Ph.D
Group : Large-scale Heterogeneous DAta and Knowledge
Performance and optimization in peer to peer data management
Starts on 01/09/2009
Advisor : MANOLESCU-GOUJOT, Ioana
Funding : A
Affiliation : Université Paris-Saclay
Laboratory : LRI INRIA SACLAY
Defended on 05/07/2013, committee :
Alain Denise, Professeur, Université Paris Sud (examinateur)
Yanlei Diao, Professeur, University of Massachusetts Amherst (rapporteur)
Ioana Manolescu, Directeur de Recherche, INRIA Saclay & Université Paris-Sud (directrice de thèse)
Philippe Rigaux, Professeur, Conservatoire National des Arts et Métiers (rapporteur)
Patrick Valduriez, Directeur de Recherche, INRIA Sophia Antipolis – Méditerranée (examinateur)
Vasilis Vassalos, Professeur, Athens University of Economics and Business (examinateur)
Research activities :
Abstract :
XML was recommended by W3C in 1998 as a markup language to be used by device- and system-independent methods of representing information. XML is nowadays used as a data model for storing and querying large volumes of data in database systems. In spite of significant research and systems development, many performance problems are raised by processing very large amounts of XML data.

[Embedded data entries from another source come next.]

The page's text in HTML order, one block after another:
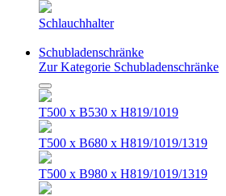
Schlauchhalter
Schubladenschränke
Zur Kategorie Schubladenschränke
T500 x B530 x H819/1019
T500 x B680 x H819/1019/1319
T500 x B980 x H819/1019/1319
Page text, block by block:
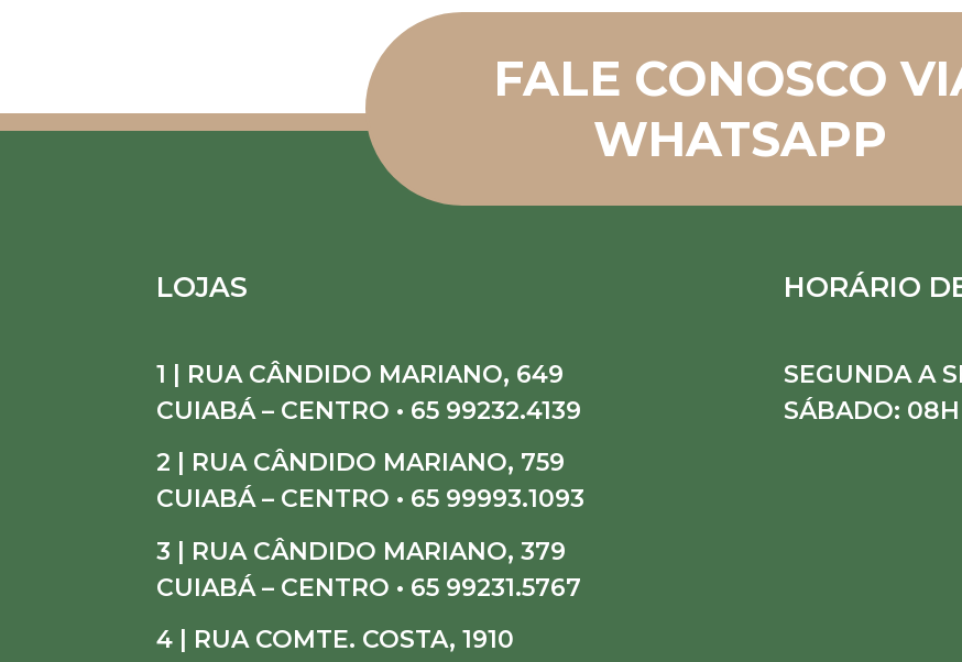
FALE CONOSCO
WHATSAPP
LOJAS
1 | RUA CÂNDIDO MARIANO, 649
CUIABÁ – CENTRO • 65 99232.4139
2 | RUA CÂNDIDO MARIANO, 759
CUIABÁ – CENTRO • 65 99993.1093
3 | RUA CÂNDIDO MARIANO, 379
CUIABÁ – CENTRO • 65 99231.5767
4 | RUA COMTE. COSTA, 1910
HORÁRIO
SEGUNDA A
SÁBADO: 08H
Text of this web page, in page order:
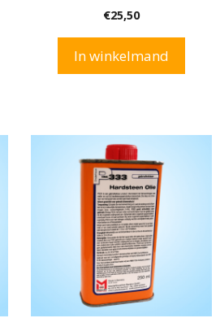
5
€25,50
In winkelmand
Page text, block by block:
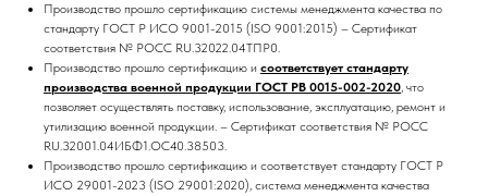
Производство прошло сертификацию системы менеджмента качества по
стандарту ГОСТ Р ИСО 9001-2015 (ISO 9001:2015) – Сертификат
соответствия № РОСС RU.32022.04ТПР0.
Производство прошло сертификацию и соответствует стандарту
производства военной продукции ГОСТ РВ 0015-002-2020, что
позволяет осуществлять поставку, использование, эксплуатацию, ремонт и
утилизацию военной продукции. – Сертификат соответствия № РОСС
RU.32001.04ИБФ1.ОС40.38503.
Производство прошло сертификацию и соответствует стандарту ГОСТ Р
ИСО 29001-2023 (ISO 29001:2020), система менеджмента качества
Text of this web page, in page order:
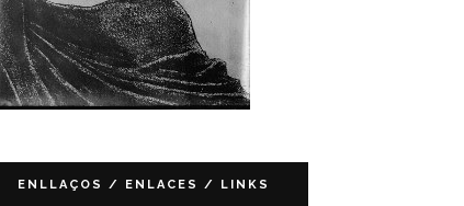
ENLLAÇOS / ENLACES / LINKS
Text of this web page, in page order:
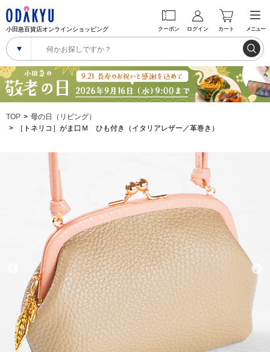
小田急百貨店オンラインショッピング クーポン ログイン カート メニュー
TOP
母の日（リビング）
［トネリコ］がま口Ｍ ひも付き（イタリアレザー／革巻き）
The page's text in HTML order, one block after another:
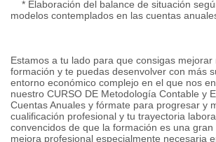
* Elaboración del balance de situación
modelos contemplados en las cuentas
Estamos a tu lado para que consigas mejorar
formación y te puedas desenvolver con más
entorno económico complejo en el que nos
nuestro CURSO DE Metodología Contable y
Cuentas Anuales y fórmate para progresar y
cualificación profesional y tu trayectoria
convencidos de que la formación es una
mejora profesional especialmente necesaria

Materialized views have long been used in databases to speed up queries. Materialized views can be seen as precomputed query results that can be re-used to evaluate (part of) another query, and have been a topic of intensive research, in particular in the context of relational data warehousing.
This thesis investigates the applicability of materialized views techniques to optimize the performance of Web data management tools, in particular in distributed settings, considering XML data and queries. We make three contributions.

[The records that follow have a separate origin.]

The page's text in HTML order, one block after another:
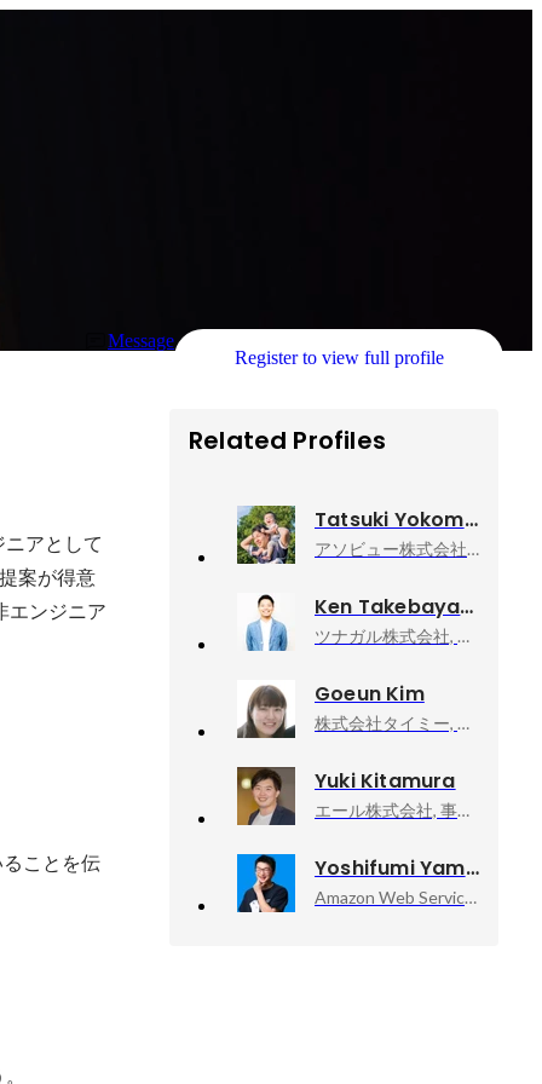
Message
Register to view full profile
アとして
案が得意
エンジニア
ことを伝
Related Profiles
Tatsuki Yokomine
アソビュー株式会社, 上級執行役員CPO、マーケットプレイスカンパニーCEO
Ken Takebayashi
ツナガル株式会社, 福岡支社長／エグゼクティブプロデューサー
Goeun Kim
株式会社タイミー, 執行役員事業統括
Yuki Kitamura
エール株式会社, 事業開発
Yoshifumi Yamaguchi
Amazon Web Services, Inc., Senior Developer Advocate
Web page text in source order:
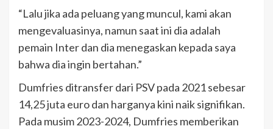
“Lalu jika ada peluang yang muncul, kami akan
mengevaluasinya, namun saat ini dia adalah
pemain Inter dan dia menegaskan kepada saya
bahwa dia ingin bertahan.”
Dumfries ditransfer dari PSV pada 2021 sebesar
14,25 juta euro dan harganya kini naik signifikan.
Pada musim 2023-2024, Dumfries memberikan
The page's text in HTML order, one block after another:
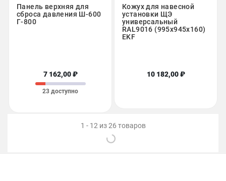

We first consider the problem of choosing the best views to materialize within a given space budget in order to improve the performance of a query workload. Our work is the first to address the view selection problem for a rich subset of XQuery. The challenges we face stem from the expressive power and features of both the query and view languages and from the size of the search space of candidate views to materialize. While the general problem has prohibitive complexity, we propose and study a heuristic algorithm and demonstrate its superior performance compared to the state of the art.
Second, we consider the management of large XML corpora in peer-to-peer networks, based on distributed hash tables (or DHTs, in short). We consider a platform leveraging distributed materialized XML views, defined by arbitrary XML queries, filled in with data published anywhere in the network, and exploited to efficiently answer queries issued by any network peer. This thesis has contributed important scalability oriented optimizations, as well as a comprehensive set of experiments deployed in a country-wide WAN. These experiments outgrow by orders of magnitude similar competitor systems in terms of data volumes and data dissemination throughput. Thus, they are the most advanced in understanding the performance behavior of DHT-based XML content management in real settings.
Finally, we present a novel approach for scalable content-based publish/subscribe (pub/sub, in short) in the presence of constraints on the available computational resources of data publishers. We achieve scalability by off-loading subscriptions from the publisher, and leveraging view-based query rewriting to feed these subscriptions from the data accumulated in others. Our main contribution is a novel algorithm for organizing subscriptions in a multi-level dissemination network in order to serve large numbers of subscriptions, respect capacity constraints, and minimize latency. The efficiency and effectiveness of our algorithm are confirmed through extensive experiments and a large deployment in a WAN.